Newsletter des Instituts Alter

Der Newsletter des Instituts Alter der BFH erscheint fünf- bis sechsmal jährlich. Er informiert Sie über Aktualitäten aus dem Institut, über Fachbeiträge, laufende Fachdiskussionen und spannende Weiterbildungsangebote. Wir wünschen Ihnen eine anregende Lektüre. Haben Sie Fragen, Anregungen oder sonstiges Feedback? Zögern Sie nicht uns zu kontaktieren.

Elsmarie Stricker, Leiterin Bildung Institut Alter
Michaela Maurer, Wissenschaftliche Mitarbeiterin Institut Alter
elsmarie.stricker@bfh.ch, michaela.maurer@bfh.ch ,T +41 31 848 36 73


Im Fokus
Die alternde Schweizer Gesellschaft: Erste Forschungsergebnisse vorgestellt

News
Neues Weiterbildungsprogramm erschienen
BFH-Forschungsprojekt auf Radio SRF

Zukunftsweisend
Bundesrat will pflegende Angehörige entlasten

Weiterbildung
Studiengänge
Kurse und Fachkurse

Nächste Infoveranstaltungen
Master-, Diploma-, Zertifikats-Studiengänge des Instituts Alter

Aufgeschnappt
Miller’s Senior Lab
 
 

Im Fokus

Die alternde Schweizer Gesellschaft: Erste Forschungsergebnisse vorgestellt

Im Juni hat die Leiterin des Projektes «Die alternde Schweizer Gesellschaft.

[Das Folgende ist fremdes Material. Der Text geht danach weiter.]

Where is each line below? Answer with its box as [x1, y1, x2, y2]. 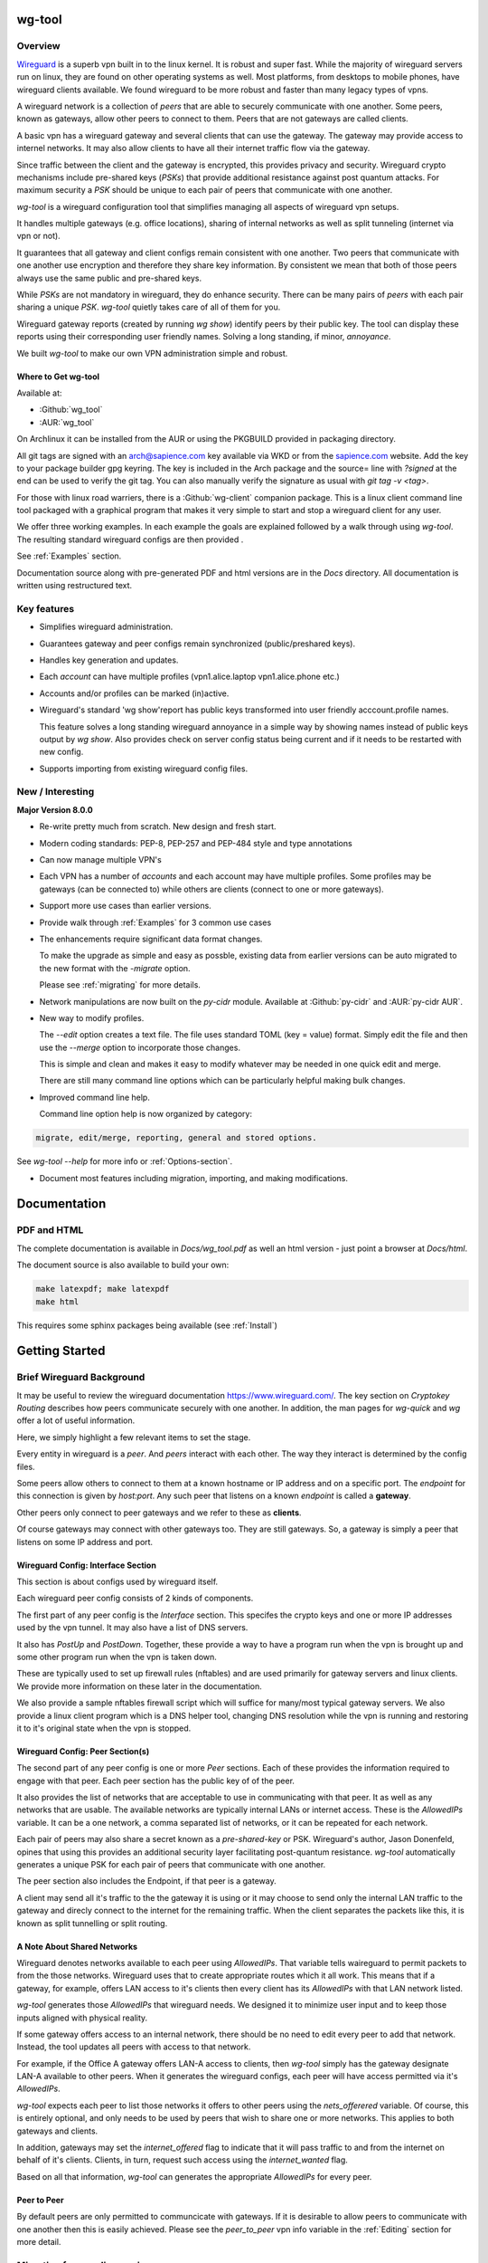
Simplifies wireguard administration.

Eine vergleichende Inhaltsanalyse von drei Schweizer Zeitungen» Karen Torben-Nielsen in Montreux (11. Internationaler Frankofoner Kongress für Gerontologie und Geriatrie) und Zürich (Pro Senectute) darüber berichtet, wie die Schweizer Zeitungen NZZ, Blick und 20 Minuten den demografischen Wandel in der Schweiz darstellen. Erste Ergebnisse: Berichtet wird häufig über politisch-ökonomische Themen und es kommen vor allem Experten zu Wort. Die beiden Veranstaltungen waren gut besucht und es gab spannende Fragen und Diskussionen.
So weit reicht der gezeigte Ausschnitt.